**ACTIVITY**
From the first line of the data below through the line bearing "sharp and express", reproduce each line exactly; do not include pictures.

(Beginning of DATA SHOWN)

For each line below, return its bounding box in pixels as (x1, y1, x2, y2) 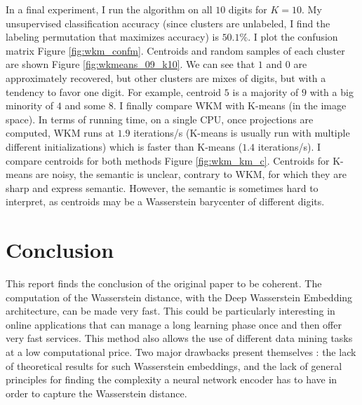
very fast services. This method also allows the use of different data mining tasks (6, 331, 353, 345)
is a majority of (232, 84, 299, 99)
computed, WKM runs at (6, 125, 114, 140)
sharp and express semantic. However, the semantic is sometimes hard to (6, 180, 319, 195)
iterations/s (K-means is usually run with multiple (133, 125, 350, 140)
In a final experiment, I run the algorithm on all (6, 2, 213, 16)
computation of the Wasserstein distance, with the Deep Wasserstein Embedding (6, 289, 353, 304)
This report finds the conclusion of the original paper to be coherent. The (6, 276, 322, 291)
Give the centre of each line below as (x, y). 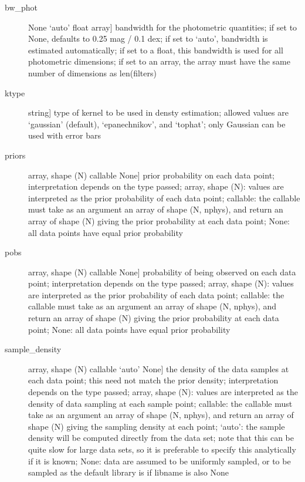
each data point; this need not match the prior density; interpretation (153, 380)
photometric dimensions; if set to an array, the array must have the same (159, 61)
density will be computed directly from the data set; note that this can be (161, 438)
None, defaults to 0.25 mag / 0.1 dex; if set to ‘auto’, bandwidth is (148, 38)
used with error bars (65, 135)
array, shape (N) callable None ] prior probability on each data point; (151, 175)
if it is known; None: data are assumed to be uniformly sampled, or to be (160, 461)
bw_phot (21, 7)
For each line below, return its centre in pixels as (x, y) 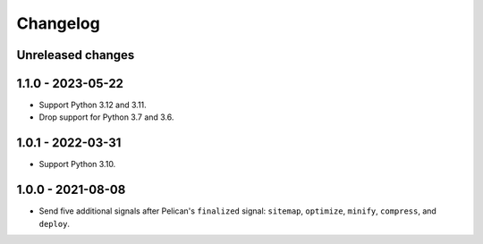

(End of DATA SHOWN)

**TASK SOLUTION**
For each line below, return its bounding box in pixels as (x1, y1, x2, y2) 
very fast services. This method also allows the use of different data mining tasks (6, 331, 353, 345)
is a majority of (232, 84, 299, 99)
computed, WKM runs at (6, 125, 114, 140)
sharp and express semantic. However, the semantic is sometimes hard to (6, 180, 319, 195)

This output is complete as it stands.